┌─ DATASET EXCERPTS

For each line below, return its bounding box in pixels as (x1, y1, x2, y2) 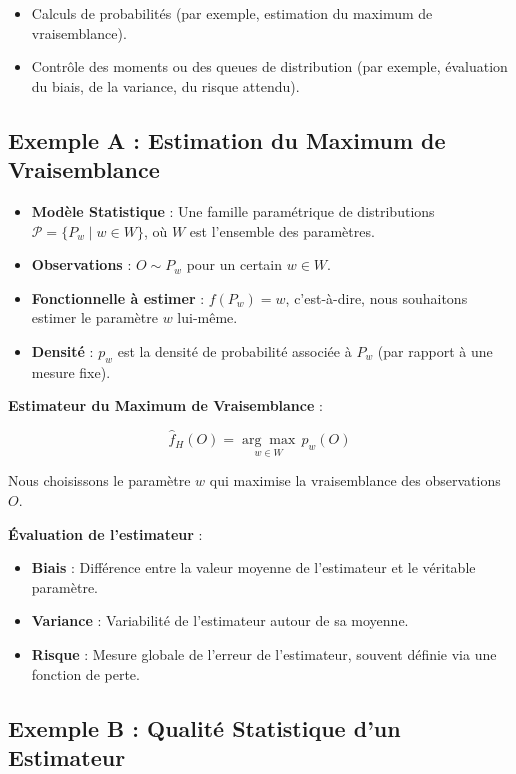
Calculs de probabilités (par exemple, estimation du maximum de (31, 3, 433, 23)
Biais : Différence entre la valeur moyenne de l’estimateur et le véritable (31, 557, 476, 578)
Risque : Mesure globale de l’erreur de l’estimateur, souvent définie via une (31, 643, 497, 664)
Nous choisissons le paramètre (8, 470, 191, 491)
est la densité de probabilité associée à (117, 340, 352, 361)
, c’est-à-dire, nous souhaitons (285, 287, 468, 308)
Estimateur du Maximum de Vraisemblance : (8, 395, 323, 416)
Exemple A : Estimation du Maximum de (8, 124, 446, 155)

└─
┌─ DATASET EXCERPTS

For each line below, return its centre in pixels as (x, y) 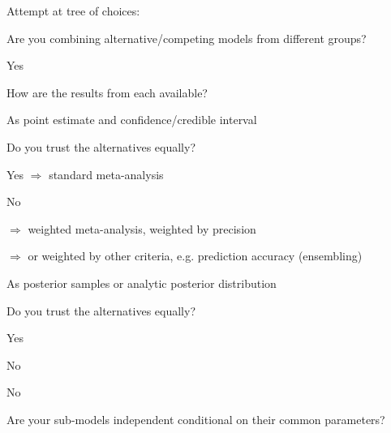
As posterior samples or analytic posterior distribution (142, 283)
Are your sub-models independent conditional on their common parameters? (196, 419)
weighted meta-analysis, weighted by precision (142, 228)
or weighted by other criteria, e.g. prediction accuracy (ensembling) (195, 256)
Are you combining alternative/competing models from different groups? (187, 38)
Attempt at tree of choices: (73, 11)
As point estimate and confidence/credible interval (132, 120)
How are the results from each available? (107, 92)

└─
┌─ DATASET EXCERPTS

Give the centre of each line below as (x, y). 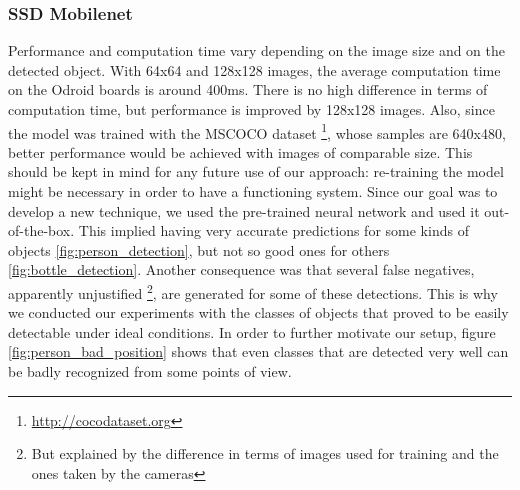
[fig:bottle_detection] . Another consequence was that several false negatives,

└─

● **EXERCISE**
Both end lines included, restate word for word the lines above from the line with "Calculs de probabilités" to the line with "Nous choisissons le", and nothing else.

● **TASK RESULT**
Calculs de probabilités (par exemple, estimation du maximum de (31, 3, 433, 23)
Biais : Différence entre la valeur moyenne de l’estimateur et le véritable (31, 557, 476, 578)
Risque : Mesure globale de l’erreur de l’estimateur, souvent définie via une (31, 643, 497, 664)
Nous choisissons le paramètre (8, 470, 191, 491)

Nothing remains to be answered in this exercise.